Statistical Comparison of Model Predictive Ability
For each genomic feature, Welch’s t-test (i.e., unequal variance t-test) was used to test the difference in mean predictive ability of the two models (Welch, 1947). This test allowed us to compare the mean predictive accuracies of the GBLUP and Bayes B models for each sex separately.
Results
The DGRP dataset, after processing and cleaning, comprised ~1.96 million common SNPs (minor allele frequency ≥0.01) across chromosomes 2L, 2R, 3L, 3R, 4, and X, derived from genomic sequences of 205 largely unrelated inbred lines (Mackay et al. 2012; Huang et al. 2014). Food intake, measured as total food consumption in microliters (μL), was the phenotypic trait analyzed. Males showed a mean intake of 16.48 ± 3.23, while females had a mean of 17.34 ± 3.76 μL. The intake ranged from 7.06–25.33 in males and 9.99–30.06 μL in females, indicating moderate phenotypic variability across sexes.

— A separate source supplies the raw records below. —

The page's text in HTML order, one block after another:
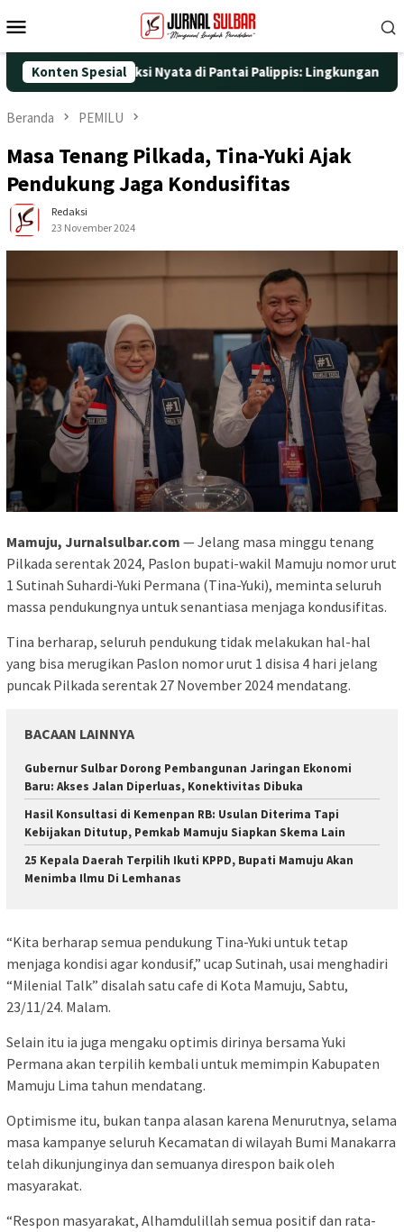
ke
Mobile
Konten Spesial
dengan Aksi Nyata di Pantai Palippis: Lingkungan dan
Beranda PEMILU
Masa Tenang Pilkada, Tina-Yuki Ajak
Pendukung Jaga Kondusifitas
Redaksi
23 November 2024
Mamuju, Jurnalsulbar.com — Jelang masa minggu tenang
Pilkada serentak 2024, Paslon bupati-wakil Mamuju nomor urut
1 Sutinah Suhardi-Yuki Permana (Tina-Yuki), meminta seluruh
massa pendukungnya untuk senantiasa menjaga kondusifitas.
Tina berharap, seluruh pendukung tidak melakukan hal-hal
yang bisa merugikan Paslon nomor urut 1 disisa 4 hari jelang
puncak Pilkada serentak 27 November 2024 mendatang.
BACAAN LAINNYA
Gubernur Sulbar Dorong Pembangunan Jaringan Ekonomi
Baru: Akses Jalan Diperluas, Konektivitas Dibuka
Hasil Konsultasi di Kemenpan RB: Usulan Diterima Tapi
Kebijakan Ditutup, Pemkab Mamuju Siapkan Skema Lain
25 Kepala Daerah Terpilih Ikuti KPPD, Bupati Mamuju Akan
Menimba Ilmu Di Lemhanas
“Kita berharap semua pendukung Tina-Yuki untuk tetap
menjaga kondisi agar kondusif,” ucap Sutinah, usai menghadiri
“Milenial Talk” disalah satu cafe di Kota Mamuju, Sabtu,
23/11/24. Malam.
Selain itu ia juga mengaku optimis dirinya bersama Yuki
Permana akan terpilih kembali untuk memimpin Kabupaten
Mamuju Lima tahun mendatang.
Optimisme itu, bukan tanpa alasan karena Menurutnya, selama
masa kampanye seluruh Kecamatan di wilayah Bumi Manakarra
telah dikunjunginya dan semuanya direspon baik oleh
masyarakat.
“Respon masyarakat, Alhamdulillah semua positif dan rata-

Using 5-fold cross-validation with 30 replicates, we assessed the predictive performance of GBLUP and Bayes B models for food intake. Predictive ability, estimated as the correlation between predicted genetic values and observed phenotypes, was generally low. For GBLUP, predictive ability was 0.0368 ± 0.0103 in females and 0.0687 ± 0.0203 in males. Similarly, Bayes B yielded 0.0329 ± 0.0379 in females and 0.0239 ± 0.0138 in males (
Figure 1).
The GBLUP model showed significantly higher predictive ability for food intake in male Drosophila melanogaster than in females (mean difference = 0.0319, 95% CI = [0.0235, 0.0403], Welch’s t-test: t = 7.65, df = 43.11, p < 0.001). In contrast, the predictive ability of Bayes B was significantly greater in females than in males (mean difference = 0.0090, 95% CI = [0.0020, 0.0160], Welch’s t-test: t = 2.56, df = 57.93, p = 0.013). There was no significant difference in predictive performance between GBLUP and Bayes B for food intake in females (mean difference = 0.0038, 95% CI = [-0.0027, 0.0104], paired t-test: t = 1.20, df = 29, p = 0.238). In contrast, GBLUP significantly outperformed Bayes B in males, with a mean difference of 0.0450 (95% CI = [0.0350, 0.0540], paired t-test: t = 9.91, df = 29, p < 0.001). These results suggest sex-specific differences in model performance, potentially driven by the genetic architecture of food intake.
Discussion
Understanding the genetic basis of phenotypic traits in Drosophila melanogaster is crucial for unraveling mechanisms of adaptation in a species renowned for its genetic diversity and resilience. Accurate genomic prediction of traits such as food intake has significant potential for both evolutionary biology and agricultural applications. By identifying genetic markers that underline adaptive traits across varying environmental contexts, these findings could inform strategies for improving food intake-related traits in other organisms with shared genomic features.
In this study, the predictive ability for food intake using GBLUP was relatively low, suggesting that the genetic architecture of this trait is complex and likely influenced by numerous small-effect loci. Compared to other traits such as starvation resistance and startle response—where genomic prediction reached moderate levels (0.24–0.28; Ober et al., 2012)—the correlation for food intake was notably lower. This complexity presents challenges for genomic prediction, as small-effect loci may interact in intricate ways that are difficult to capture using traditional models. Despite this, we consistently observed higher predictive accuracy in males than in females. This sex-specific trend aligns with previous studies on traits such as chill coma recovery (Ober et al., 2015; Edwards et al., 2016), suggesting underlying sex-linked mechanisms that modulate genomic predictability.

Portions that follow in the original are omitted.